The data-diff shows incorrect row differences between Postgres and BigQuery table #532
Description
I ran the following command to use data-diff for a comparison of tables between PostgreSQL and BigQuery:
Make sure to include the following (minus sensitive information):
"postgresql://<username>:<password>@<db_host>:<port>/<database>" \
application \
"bigquery://<project_name>/<dataset_name>" \
application \
-k id -c id \
--debug
The primary key column in both tables is id, with a format of application-xxxxxxxxYYYYYY-zzzz (e.g., application-2gXxHwCux0HqFNsV721hvTPhJRa97A-0dJgh).
Issue:
The data-diff output showed a difference of >500 rows between the two tables, while the actual difference is only around 4 records.
Further Details:
PostgreSQL version: PostgreSQL 13.4.
After the segment split, data-diff prepares the following queries for both Postgres and BigQuery (multiple queries like this are created for each segment):
PostgreSQL query (generated by data-diff):
SELECT count(*), sum(('x' || substring(md5("id"::varchar), 18))::bit(60)::bigint) FROM "application" WHERE ("id" >= 'application-2gIxHwCux0HqFNSV727hvTPhJRa97A-AAAAA') AND ("id" < 'application-4-xuP3G1v 6g238AtkhFZAHY843gchXXXXX')

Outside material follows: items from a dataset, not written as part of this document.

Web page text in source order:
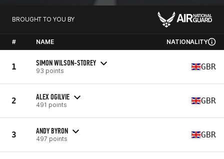
BROUGHT TO YOU BY
# NAME NATIONALITY
1 SIMON WILSON-STOREY
93 points GBR
2 ALEX OGILVIE
491 points GBR
3 ANDY BYRON
497 points GBR
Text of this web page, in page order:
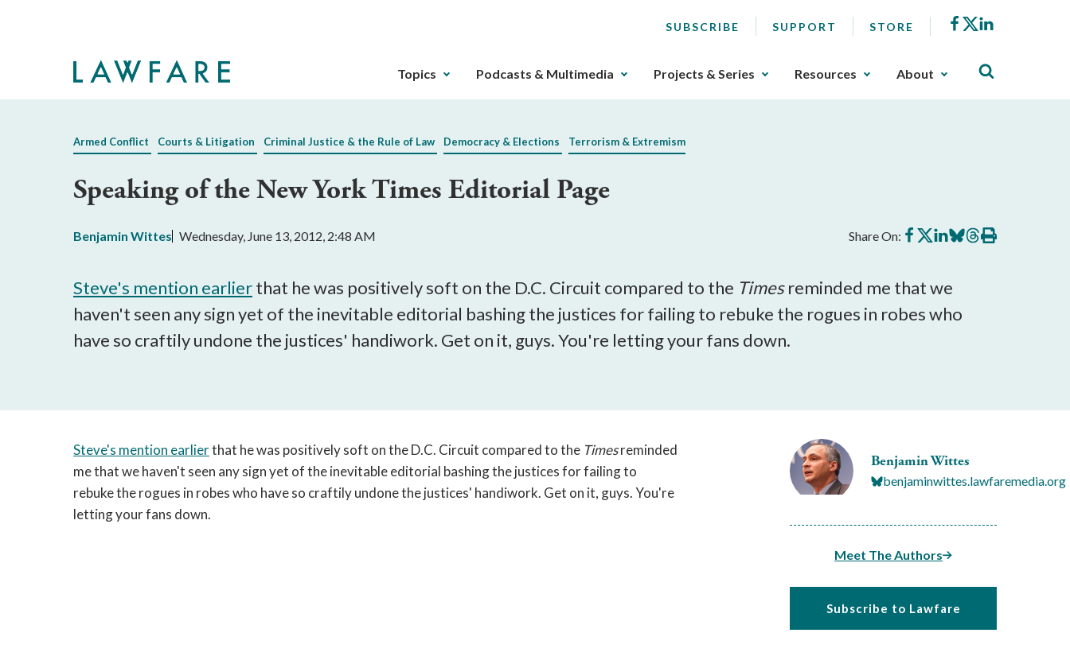
SUBSCRIBE SUPPORT STORE Facebook
X
The
can
gotten
key.
Any
buttons
that
be
triggered
by
Topics Podcasts & Multimedia Projects & Series Resources About
Armed Conflict Courts & Litigation Criminal Justice & the Rule of Law Democracy & Elections Terrorism & Extremism
Speaking of the New York Times Editorial Page
Benjamin Wittes Wednesday, June 13, 2012, 2:48 AM Share On: Share
on
Share
on
Share
on
Share
on
Share
on
Print
this
Steve's mention earlierthat he was positively soft on the D.C. Circuit compared to the Timesreminded me that we
haven't seen any sign yet of the inevitable editorial bashing the justices for failing to rebuke the rogues in robes who
have so craftily undone the justices' handiwork. Get on it, guys. You're letting your fans down.
Benjamin Wittes
benjaminwittes.lawfaremedia.org
Meet The Authors
Subscribe to Lawfare
Steve's mention earlierthat he was positively soft on the D.C. Circuit compared to the Timesreminded
me that we haven't seen any sign yet of the inevitable editorial bashing the justices for failing to
rebuke the rogues in robes who have so craftily undone the justices' handiwork. Get on it, guys. You're
letting your fans down.
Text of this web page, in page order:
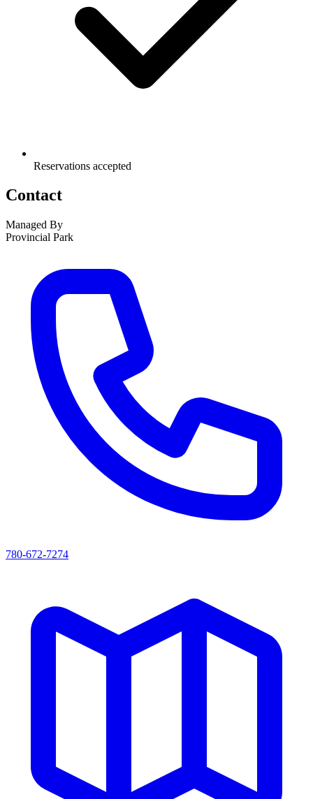
Reservations accepted
Contact
Managed By
Provincial Park
780-672-7274
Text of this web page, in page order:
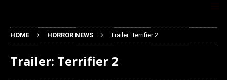
HOME HORROR NEWS Trailer: Terrifier 2
Trailer: Terrifier 2
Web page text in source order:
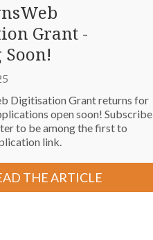
Grant -
Digitisation Grant returns for
open soon! Subscribe
to be among the first to
link.
THE ARTICLE
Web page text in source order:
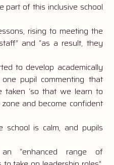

BigQuery query (generated by data-diff):
SELECT count(*), sum(cast(cast( ('0x' || substr(TO_HEX(md5(cast(`id` as string))), 18)) as int64) as numeric)) FROM `<project>`.`<dataset>`.`application` WHERE (`id` >= 'application-2gIxHwCux0HqFNSV727hvTPhJRa97A-AAAAA') AND (`id` < 'application-4-xuP3G1v 6g238AtkhFZAHY843gchXXXXX')
Upon running these queries separately on Postgres and BigQuery, there is a significant difference in row count.